[Collection entries]
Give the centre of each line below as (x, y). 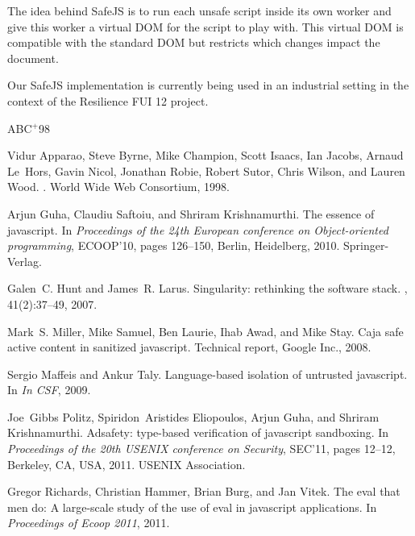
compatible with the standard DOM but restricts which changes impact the (194, 42)
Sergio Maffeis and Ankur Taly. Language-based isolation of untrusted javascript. (207, 374)
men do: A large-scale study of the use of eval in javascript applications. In (192, 507)
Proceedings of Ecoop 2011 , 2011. (89, 523)
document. (33, 58)
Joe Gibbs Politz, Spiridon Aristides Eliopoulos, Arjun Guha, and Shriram (193, 416)
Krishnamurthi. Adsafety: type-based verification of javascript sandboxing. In (198, 432)
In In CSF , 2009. (49, 390)
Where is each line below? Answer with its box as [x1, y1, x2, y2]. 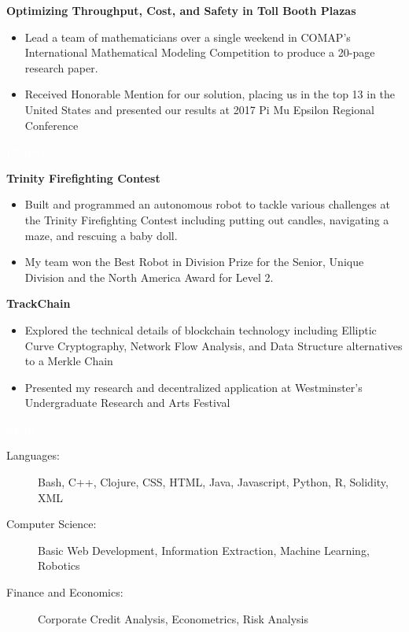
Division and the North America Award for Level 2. [24, 268, 274, 285]
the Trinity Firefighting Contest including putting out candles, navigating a [24, 211, 389, 227]
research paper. [24, 59, 98, 76]
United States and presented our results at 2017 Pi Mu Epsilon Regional [24, 101, 374, 117]
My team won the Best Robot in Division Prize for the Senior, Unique [24, 253, 364, 270]
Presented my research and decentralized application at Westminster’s [24, 379, 363, 395]
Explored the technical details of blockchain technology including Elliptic [24, 321, 377, 338]
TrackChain [6, 295, 71, 312]
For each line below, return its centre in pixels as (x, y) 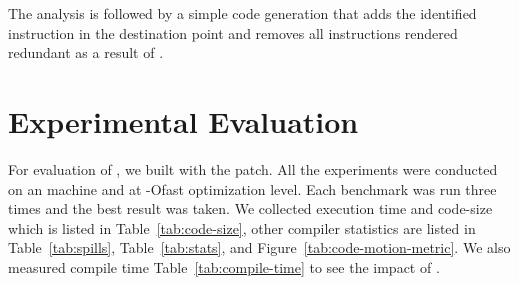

:: Task directions ::
Every line above should be transcribed exactly, though no image should be carried over.

:: Solution for this problem ::
Give the centre of each line below as (x, y). 
compatible with the standard DOM but restricts which changes impact the (194, 42)
Sergio Maffeis and Ankur Taly. Language-based isolation of untrusted javascript. (207, 374)
men do: A large-scale study of the use of eval in javascript applications. In (192, 507)
Proceedings of Ecoop 2011 , 2011. (89, 523)
document. (33, 58)
Joe Gibbs Politz, Spiridon Aristides Eliopoulos, Arjun Guha, and Shriram (193, 416)
Krishnamurthi. Adsafety: type-based verification of javascript sandboxing. In (198, 432)
In In CSF , 2009. (49, 390)
Where is each line below? Answer with its box as [x1, y1, x2, y2]. 
Division and the North America Award for Level 2. [24, 268, 274, 285]
the Trinity Firefighting Contest including putting out candles, navigating a [24, 211, 389, 227]
research paper. [24, 59, 98, 76]
United States and presented our results at 2017 Pi Mu Epsilon Regional [24, 101, 374, 117]
My team won the Best Robot in Division Prize for the Senior, Unique [24, 253, 364, 270]
Presented my research and decentralized application at Westminster’s [24, 379, 363, 395]
Explored the technical details of blockchain technology including Elliptic [24, 321, 377, 338]
TrackChain [6, 295, 71, 312]
For each line below, return its centre in pixels as (x, y) 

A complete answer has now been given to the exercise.